Mat Osman de Suede : « La plus grande différence entre Richard et moi, c’est qu’il n’a aucun intérêt à être cool » | Fiction

Jles groupes de heatre sont comme des groupes de rock, dit le musicien Mat Osman, préparant le thé dans sa loge avant le sound check. Leur durée de vie naturelle est courte; ils ont tendance à produire des étincelles, à brûler et à s’effondrer. C’est une histoire aussi vieille que le temps. Ils pourraient tout aussi bien lire un script.

« Chaque groupe », dit-il. «Chaque troupe d’acteurs. Ils ont tous commencé à sentir qu’ils faisaient quelque chose de frais et de nouveau. Mais c’est comme une tragédie grecque. C’est toujours de l’orgueil, et vous dépassez toujours et pensez que vous êtes meilleur que vous ne l’êtes. C’est toujours la même histoire. Et c’est toujours putain d’Icare.

Osman en a fait l’expérience en tant que bassiste de Suede, le groupe qu’il a cofondé à la fin des années 80 avec son camarade de classe Brett Anderson. Maintenant, il l’a également écrit sous la forme d’un roman sur les enfants acteurs maudits dans le Londres élisabéthain. C’est un livre sur la performance, dit-il, parce que le sujet le passionne. Tout le monde joue, qu’il soit sur scène ou non. Ils pourraient jouer le rôle d’une rock star, d’un employé de bureau, d’un chauffeur de camionnette, d’un écrivain. Et s’ils jouent assez bien le rôle, qui peut dire que ce n’est pas vrai ?

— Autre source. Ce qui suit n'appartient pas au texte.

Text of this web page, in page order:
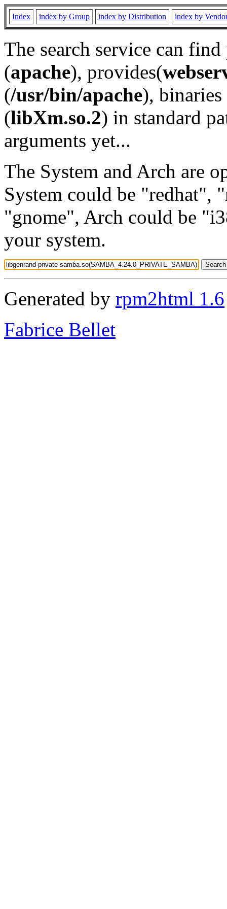
Index index by Group index by Distribution index by
The search service can
(apache), provides(
(/usr/bin/apache), binaries
(libXm.so.2) in standard
arguments yet...
The System and Arch are
System could be "redhat",
"gnome", Arch could be
your system.
Generated by rpm2html 1.6
Fabrice Bellet

Nous nous rencontrons dans les coulisses de l’O2 Academy de Bristol, à la fin de la dernière tournée britannique de Suede. Osman est d’une taille imposante et la pièce est comiquement petite, mais c’est le monde qu’il connaît; chez lui pendant les 90 prochaines minutes. The Ghost Theatre, explique-t-il, a été en partie écrit sur la route. « La tournée est absolument géniale pour l’écriture. Les gens disent toujours : ‘Comment trouvez-vous le temps de faire les deux ?’ Mais je ne commence pas à travailler avant neuf heures du soir – le reste de la journée je suis assis à l’hôtel ou dans des endroits comme celui-ci. Que vais-je faire d’autre qu’écrire ?

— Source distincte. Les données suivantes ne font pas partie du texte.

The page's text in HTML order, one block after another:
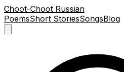
Choot-Choot Russian
PoemsShort StoriesSongsBlog
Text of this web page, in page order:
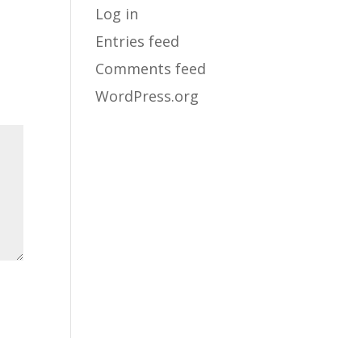
Log in
Entries feed
Comments feed
WordPress.org
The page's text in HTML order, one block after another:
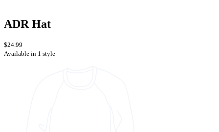
ADR Hat
$24.99
Available in 1 style

Son idée originale était de tourner l’histoire d’un groupe – en particulier les Sex Pistols – se déroulant dans l’Angleterre du XVIe siècle, mais cela semblait trop fantaisiste, une vanité trop mince. Puis il a vu un documentaire de la BBC, Abducted, sur des enfants enlevés dans les rues de Londres élisabéthaine pour se produire au théâtre Blackfriars et les pièces manquantes se sont mises en place. La plupart de ses personnages étaient de vrais garçons Blackfriars, les artistes aux heures de grande écoute de leur époque. « Presque tous les Londoniens sont allés au théâtre », explique Osman. « Ainsi, ces enfants étaient aussi célèbres que vous pouviez l’être sans être de haute naissance, tout en étant en même temps les plus bas des bas, totalement méprisés. Acteurs et putains. Les deux termes étaient synonymes.

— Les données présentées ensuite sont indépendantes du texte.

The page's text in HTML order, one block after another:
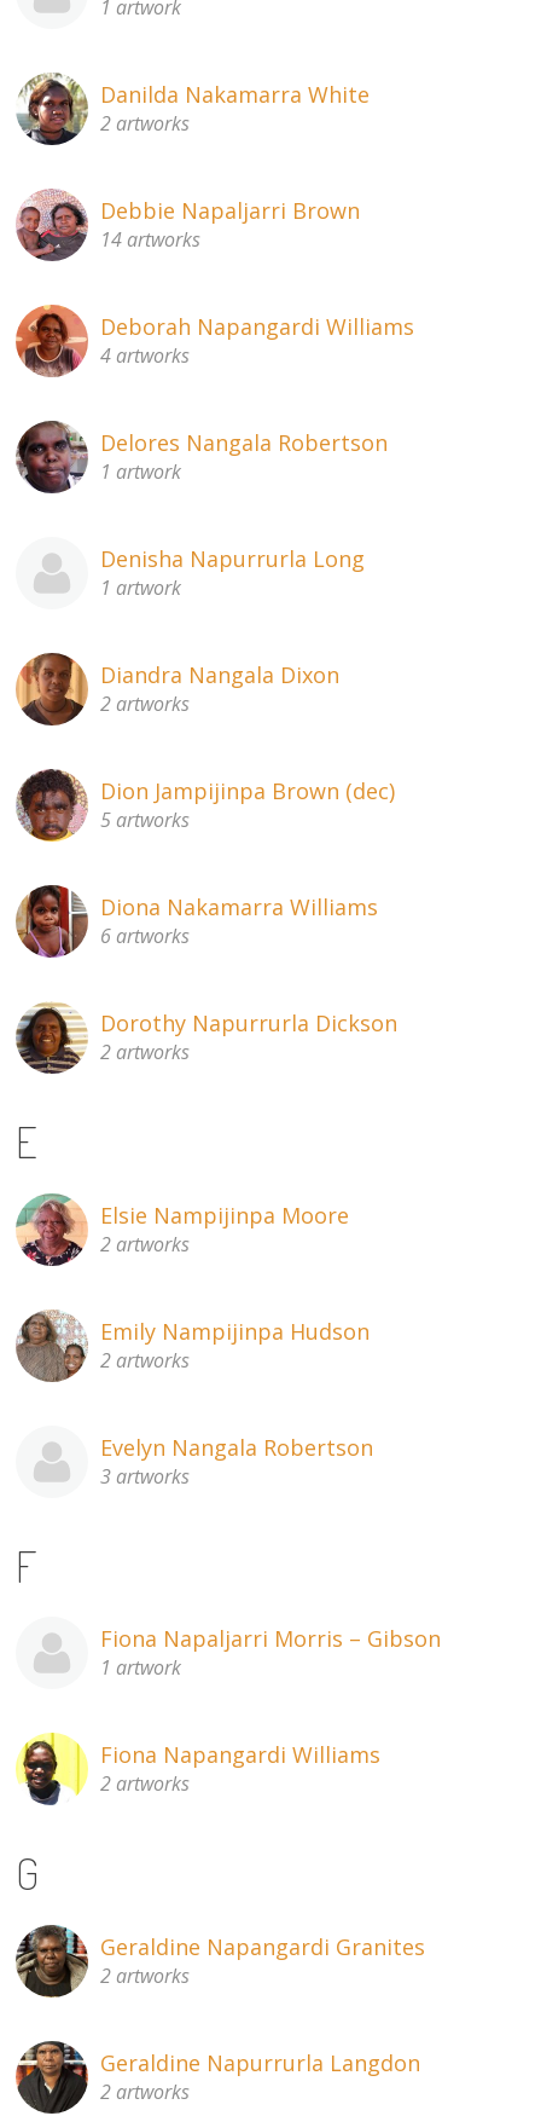
1 artwork
Danilda Nakamarra White
2 artworks
Debbie Napaljarri Brown
14 artworks
Deborah Napangardi Williams
4 artworks
Delores Nangala Robertson
1 artwork
Denisha Napurrurla Long
1 artwork
Diandra Nangala Dixon
2 artworks
Dion Jampijinpa Brown (dec)
5 artworks
Diona Nakamarra Williams
6 artworks
Dorothy Napurrurla Dickson
2 artworks
E
Elsie Nampijinpa Moore
2 artworks
Emily Nampijinpa Hudson
2 artworks
Evelyn Nangala Robertson
3 artworks
F
Fiona Napaljarri Morris – Gibson
1 artwork
Fiona Napangardi Williams
2 artworks
G
Geraldine Napangardi Granites
2 artworks
Geraldine Napurrurla Langdon
2 artworks

C’est un excellent roman – tumultueux et abondant, plein de vie vivante et sale. Le théâtre fantôme claque entre les bidonvilles et les palais, les rues et les toits, et enferme la reine Elizabeth avec une galerie d’escrocs de voyous. L’héroïne d’Osman est Shay, un fugitif adorateur d’oiseaux de l’île aux chiens qui se lie avec l’enfant star mercurielle Nonesuch. Mais la véritable co-star d’Osman est la ville de Londres elle-même, mijotant dans une soupe de fumée et de sueur. Les joueurs ont soif d’évasion, de compagnie et de refuge. Le théâtre est leur refuge, bien qu’il y ait aussi des trappes ici.

« La scène est le seul endroit où tout a un sens », déclare Nonesuch à un moment donné. Osman sympathise. Il a grandi à Haywards Heath dans le West Sussex et avait hâte de partir. D’aussi loin qu’il se souvienne, il rêvait de jouer dans un groupe. « Alors ça a toujours été dans mon esprit. C’était la solution. Si vous venez d’une souche inférieure, c’est soit le sport, soit l’art – ce sont vos seules échappatoires. Et je suis la personne la moins coordonnée de tous les temps, à part mon frère, donc ça allait toujours être de l’art.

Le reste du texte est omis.